Output the data below only from the line containing "# Example of" up to and including the line containing "but powered by", exact and with the pictures left out.
**** Data excerpts ****
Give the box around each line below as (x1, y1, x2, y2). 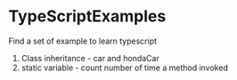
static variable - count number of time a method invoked (20, 62, 228, 73)
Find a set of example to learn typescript (8, 36, 158, 46)
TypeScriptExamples (8, 6, 167, 27)
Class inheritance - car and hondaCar (20, 52, 159, 63)
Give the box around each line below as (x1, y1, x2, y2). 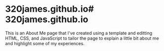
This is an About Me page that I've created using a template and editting (5, 30, 153, 36)
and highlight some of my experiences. (5, 40, 85, 46)
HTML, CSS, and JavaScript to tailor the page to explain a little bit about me (5, 35, 160, 41)
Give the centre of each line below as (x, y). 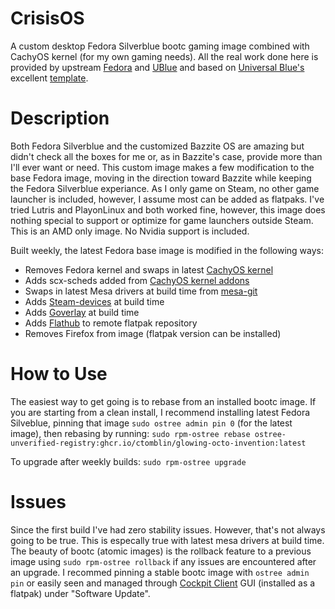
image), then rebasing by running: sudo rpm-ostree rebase (130, 433)
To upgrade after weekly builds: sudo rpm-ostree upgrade (128, 461)
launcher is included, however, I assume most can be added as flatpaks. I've (167, 199)
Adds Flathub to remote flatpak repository (111, 323)
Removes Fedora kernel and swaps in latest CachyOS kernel (149, 269)
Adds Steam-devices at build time (94, 301)
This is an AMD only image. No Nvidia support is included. (130, 231)
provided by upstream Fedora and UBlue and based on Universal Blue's (157, 67)
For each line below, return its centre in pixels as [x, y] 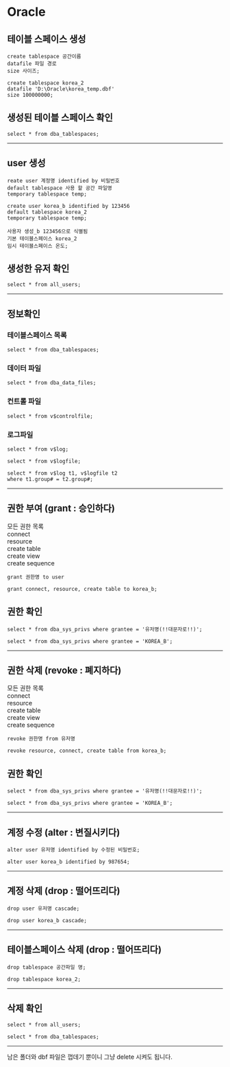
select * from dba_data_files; [52, 383]
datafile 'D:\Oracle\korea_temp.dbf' [61, 89]
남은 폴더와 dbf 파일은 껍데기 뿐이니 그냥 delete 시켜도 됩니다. [90, 1057]
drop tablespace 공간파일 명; [47, 967]
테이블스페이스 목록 [37, 335]
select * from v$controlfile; [50, 416]
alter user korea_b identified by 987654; [68, 862]
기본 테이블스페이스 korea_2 [42, 238]
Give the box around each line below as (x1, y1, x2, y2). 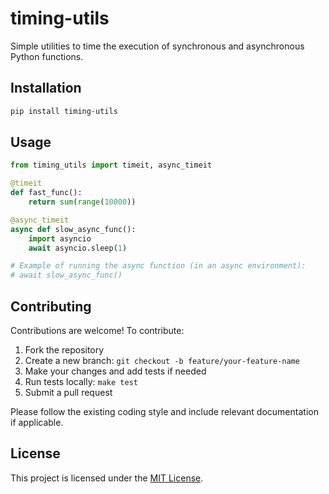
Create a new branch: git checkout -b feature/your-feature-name (24, 355, 300, 366)
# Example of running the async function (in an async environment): (10, 261, 307, 271)
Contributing (10, 298, 92, 315)
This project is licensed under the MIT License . (10, 472, 204, 484)
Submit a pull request (24, 387, 113, 398)
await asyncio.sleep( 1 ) (28, 243, 128, 253)
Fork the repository (24, 344, 105, 356)
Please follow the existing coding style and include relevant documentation (10, 406, 319, 417)
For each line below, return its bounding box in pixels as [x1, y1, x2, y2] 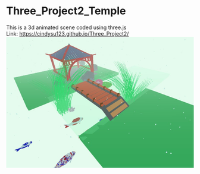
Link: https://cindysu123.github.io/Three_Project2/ [6, 30, 129, 37]
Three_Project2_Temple [6, 4, 126, 18]
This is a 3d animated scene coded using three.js [6, 24, 127, 31]
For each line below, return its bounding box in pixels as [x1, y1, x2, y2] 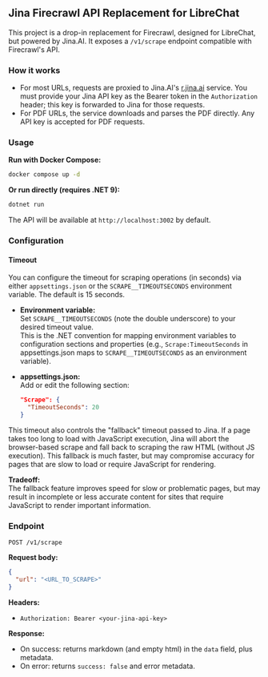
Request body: [8, 553, 58, 562]
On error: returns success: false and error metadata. [19, 661, 196, 671]
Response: [8, 628, 46, 638]
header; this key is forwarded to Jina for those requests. [19, 100, 206, 110]
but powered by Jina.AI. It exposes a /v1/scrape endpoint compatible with [8, 36, 252, 46]
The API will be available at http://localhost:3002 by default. [8, 216, 211, 225]
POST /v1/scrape [8, 538, 62, 547]
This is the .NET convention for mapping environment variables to [19, 331, 237, 341]
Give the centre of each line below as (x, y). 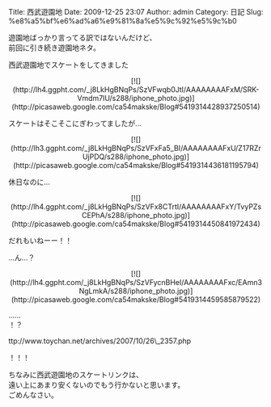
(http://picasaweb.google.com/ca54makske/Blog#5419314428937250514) (136, 107)
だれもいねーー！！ (40, 240)
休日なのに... (30, 182)
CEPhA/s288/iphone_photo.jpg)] (136, 215)
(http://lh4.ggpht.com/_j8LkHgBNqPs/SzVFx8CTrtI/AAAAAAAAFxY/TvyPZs (136, 207)
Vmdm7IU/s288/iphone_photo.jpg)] (136, 98)
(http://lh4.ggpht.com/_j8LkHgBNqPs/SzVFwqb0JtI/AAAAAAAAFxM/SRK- (136, 90)
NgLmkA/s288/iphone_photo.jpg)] (136, 291)
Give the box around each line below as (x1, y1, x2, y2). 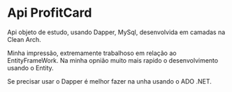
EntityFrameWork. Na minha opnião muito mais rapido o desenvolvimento (7, 56, 219, 64)
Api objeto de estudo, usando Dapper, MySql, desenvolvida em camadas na (7, 28, 226, 36)
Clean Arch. (7, 35, 41, 43)
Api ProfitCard (7, 5, 92, 21)
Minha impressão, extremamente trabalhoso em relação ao (7, 49, 177, 57)
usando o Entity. (7, 63, 54, 72)
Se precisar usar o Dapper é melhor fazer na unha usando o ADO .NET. (7, 77, 212, 85)
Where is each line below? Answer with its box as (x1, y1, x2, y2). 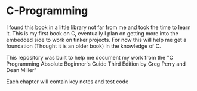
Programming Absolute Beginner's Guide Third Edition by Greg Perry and (6, 60, 186, 67)
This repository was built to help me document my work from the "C (6, 54, 174, 61)
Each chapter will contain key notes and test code (6, 78, 129, 85)
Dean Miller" (6, 66, 37, 73)
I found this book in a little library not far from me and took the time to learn (6, 24, 191, 31)
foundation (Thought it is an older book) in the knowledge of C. (6, 43, 161, 50)
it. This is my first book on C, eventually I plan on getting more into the (6, 30, 179, 37)
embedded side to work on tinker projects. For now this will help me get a (6, 36, 187, 43)
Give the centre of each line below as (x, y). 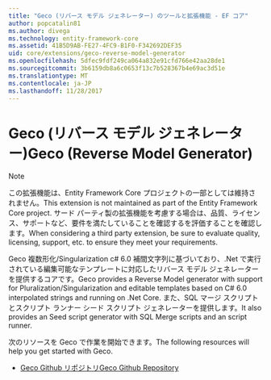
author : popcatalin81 (45, 23)
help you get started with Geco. (60, 351)
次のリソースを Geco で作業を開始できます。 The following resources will (129, 342)
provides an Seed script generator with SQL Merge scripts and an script (128, 317)
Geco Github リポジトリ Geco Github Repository (99, 368)
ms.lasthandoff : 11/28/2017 (56, 91)
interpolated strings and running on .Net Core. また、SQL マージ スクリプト (133, 298)
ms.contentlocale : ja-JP (50, 83)
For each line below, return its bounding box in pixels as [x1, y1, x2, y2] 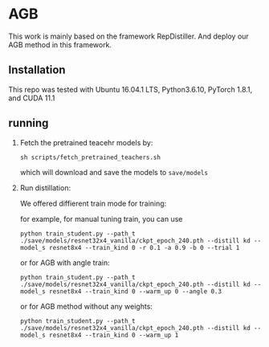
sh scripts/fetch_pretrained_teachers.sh [19, 153, 161, 161]
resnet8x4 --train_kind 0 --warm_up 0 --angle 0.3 [49, 287, 222, 296]
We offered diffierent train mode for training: [19, 198, 167, 208]
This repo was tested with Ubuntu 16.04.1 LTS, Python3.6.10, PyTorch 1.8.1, [8, 84, 253, 94]
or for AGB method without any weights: [19, 301, 153, 311]
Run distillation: [19, 182, 71, 193]
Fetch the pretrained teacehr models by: [19, 137, 153, 147]
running [8, 116, 49, 130]
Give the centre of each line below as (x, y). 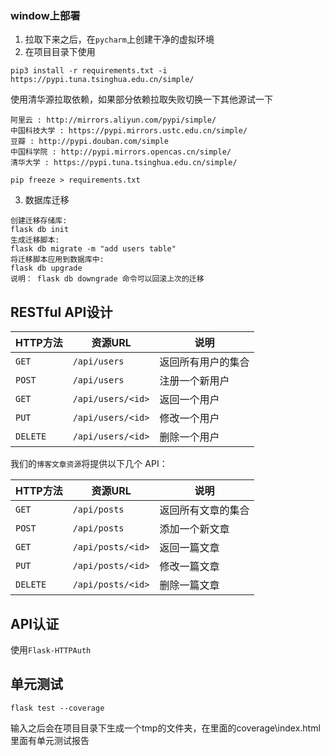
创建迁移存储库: (39, 221)
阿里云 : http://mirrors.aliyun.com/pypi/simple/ (113, 120)
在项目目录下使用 (60, 52)
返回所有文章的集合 (204, 510)
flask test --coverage (57, 708)
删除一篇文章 (189, 585)
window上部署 (45, 15)
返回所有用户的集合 (204, 362)
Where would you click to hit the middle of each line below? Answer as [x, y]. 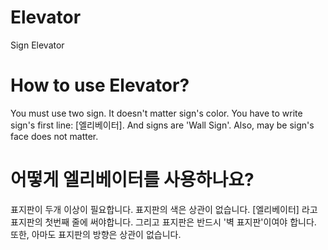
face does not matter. [54, 136]
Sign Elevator [37, 45]
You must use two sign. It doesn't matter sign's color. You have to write [156, 113]
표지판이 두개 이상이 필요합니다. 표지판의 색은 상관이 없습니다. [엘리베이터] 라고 [164, 209]
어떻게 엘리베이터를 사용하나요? [132, 180]
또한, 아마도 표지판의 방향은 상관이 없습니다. [96, 234]
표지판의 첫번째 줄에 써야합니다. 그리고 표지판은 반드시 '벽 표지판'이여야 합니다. [163, 222]
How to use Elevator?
****
● Completed exercise:
# Example of running the async function (in an async environment): (10, 261, 307, 271)
Contributing (10, 298, 92, 315)
This project is licensed under the MIT License . (10, 472, 204, 484)
Submit a pull request (24, 387, 113, 398)
await asyncio.sleep( 1 ) (28, 243, 128, 253)
Fork the repository (24, 344, 105, 356)
Please follow the existing coding style and include relevant documentation (10, 406, 319, 417)
For each line below, return its bounding box in pixels as [x1, y1, x2, y2] 
Link: https://cindysu123.github.io/Three_Project2/ [6, 30, 129, 37]
Three_Project2_Temple [6, 4, 126, 18]
This is a 3d animated scene coded using three.js [6, 24, 127, 31]
For each line below, return its bounding box in pixels as [x1, y1, x2, y2] 
Request body: [8, 553, 58, 562]
On error: returns success: false and error metadata. [19, 661, 196, 671]
Response: [8, 628, 46, 638]
header; this key is forwarded to Jina for those requests. [19, 100, 206, 110]
but powered by Jina.AI. It exposes a /v1/scrape endpoint compatible with [8, 36, 252, 46]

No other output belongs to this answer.